[[ Supplied material open ]]

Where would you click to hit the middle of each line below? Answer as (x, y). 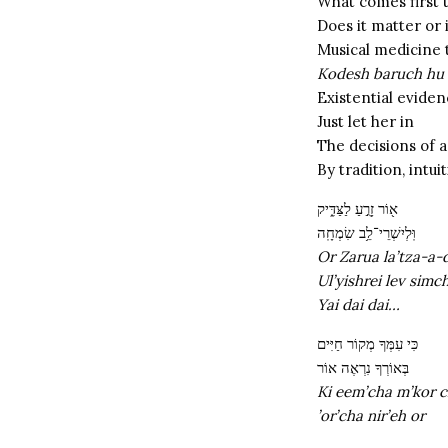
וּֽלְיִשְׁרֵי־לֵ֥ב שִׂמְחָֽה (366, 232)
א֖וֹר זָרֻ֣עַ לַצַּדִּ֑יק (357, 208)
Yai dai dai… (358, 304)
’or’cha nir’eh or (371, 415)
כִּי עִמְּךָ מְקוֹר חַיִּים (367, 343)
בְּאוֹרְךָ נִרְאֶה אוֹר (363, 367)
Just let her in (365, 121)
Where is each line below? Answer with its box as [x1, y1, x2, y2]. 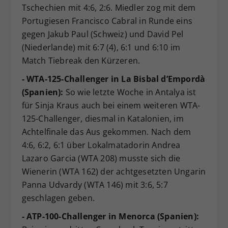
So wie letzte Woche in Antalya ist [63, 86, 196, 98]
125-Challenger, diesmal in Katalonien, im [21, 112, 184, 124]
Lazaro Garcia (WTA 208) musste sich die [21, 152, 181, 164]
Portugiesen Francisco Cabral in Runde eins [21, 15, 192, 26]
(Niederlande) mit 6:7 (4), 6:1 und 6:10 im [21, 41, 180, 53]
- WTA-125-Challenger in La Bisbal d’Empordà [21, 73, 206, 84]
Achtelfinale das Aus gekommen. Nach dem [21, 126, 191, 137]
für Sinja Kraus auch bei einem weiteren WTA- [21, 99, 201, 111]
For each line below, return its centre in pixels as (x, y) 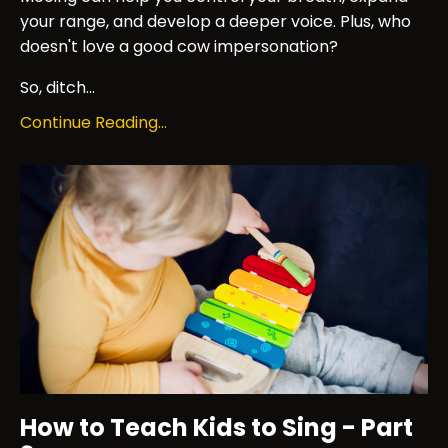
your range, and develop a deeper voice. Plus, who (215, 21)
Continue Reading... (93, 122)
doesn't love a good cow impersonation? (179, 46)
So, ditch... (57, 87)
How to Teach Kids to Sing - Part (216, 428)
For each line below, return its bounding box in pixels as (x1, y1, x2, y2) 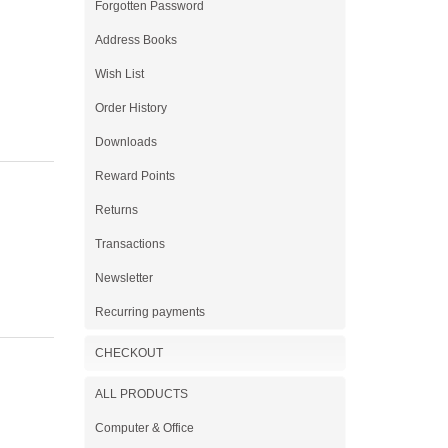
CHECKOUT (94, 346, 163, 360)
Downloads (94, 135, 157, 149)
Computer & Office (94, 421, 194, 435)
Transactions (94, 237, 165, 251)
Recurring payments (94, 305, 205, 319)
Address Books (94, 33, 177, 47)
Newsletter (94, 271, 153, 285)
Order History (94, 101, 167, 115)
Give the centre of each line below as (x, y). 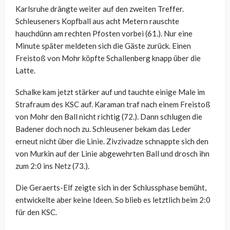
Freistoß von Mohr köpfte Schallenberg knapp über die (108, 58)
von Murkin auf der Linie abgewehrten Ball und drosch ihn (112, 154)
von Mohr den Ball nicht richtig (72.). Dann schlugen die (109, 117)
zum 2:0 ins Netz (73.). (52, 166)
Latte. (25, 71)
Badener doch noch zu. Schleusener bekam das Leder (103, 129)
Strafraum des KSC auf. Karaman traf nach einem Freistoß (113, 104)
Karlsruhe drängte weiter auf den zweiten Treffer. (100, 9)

[[ Supplied material closed ]]

About this exercise -> Retype the lines exactly. Begin at the one that holds "Give the centre", stop at the last line of the entries above, and drop the pictures.

Result of this exercise ->
Give the centre of each line below as (x, y). 
Freistoß von Mohr köpfte Schallenberg knapp über die (108, 58)
von Murkin auf der Linie abgewehrten Ball und drosch ihn (112, 154)
von Mohr den Ball nicht richtig (72.). Dann schlugen die (109, 117)
zum 2:0 ins Netz (73.). (52, 166)
Latte. (25, 71)
Badener doch noch zu. Schleusener bekam das Leder (103, 129)
Strafraum des KSC auf. Karaman traf nach einem Freistoß (113, 104)
Karlsruhe drängte weiter auf den zweiten Treffer. (100, 9)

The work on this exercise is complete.